Der Zeitgenosse Friedrichs, Salimbene, trug in seine Chronik das Urteil über Friedrich ein: „Wäre er gut katholisch gewesen, hätte er Gott und die Kirche geliebt, wenige in der Welt wären ihm gleichgekommen. Er aber glaubte, die Seele gehe mit dem Körper zu Grunde. Und was er selbst und seine Gelehrten nur irgend derart in der Heiligen Schrift auffinden konnten, das führten sie zum Beweise an, daß es ein Jenseitsleben nicht gebe. Deshalb genoß er und genossen die Seinen um so mehr das Diesseits dafür.“ Der Chronist, der ersichtlich ein Gefühl für die Größe der Persönlichkeit Friedrichs hat, deutet hier auf die tiefsten Wurzeln des Ringens zwischen dem Titanen und seinen gewaltigen Gegenspielern.

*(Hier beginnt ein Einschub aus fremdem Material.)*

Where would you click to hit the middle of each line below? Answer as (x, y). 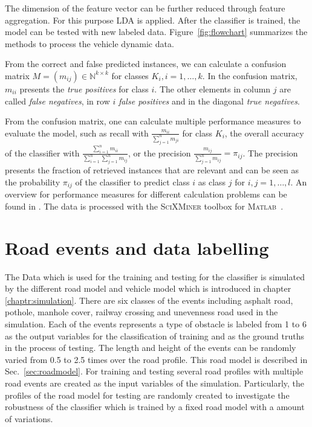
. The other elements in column (213, 88)
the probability (33, 181)
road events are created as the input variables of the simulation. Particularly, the (155, 383)
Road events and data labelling (137, 247)
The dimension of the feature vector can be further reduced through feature (145, 8)
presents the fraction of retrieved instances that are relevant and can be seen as (152, 170)
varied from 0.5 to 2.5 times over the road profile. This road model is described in (156, 359)
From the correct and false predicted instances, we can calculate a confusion (146, 64)

Friedrich selbst lebte und webte tatsächlich nur im Diesseits. Sein Staatsgedanke, der sich in Sizilien die Form geschaffen hatte, ist aufgebaut auf der in den Dingen liegenden Naturnotwendigkeit. Für eine göttliche Vorsehung, die durch jene Fortuna Caesarea verdrängt ward, ist in diesem Staat kein Raum.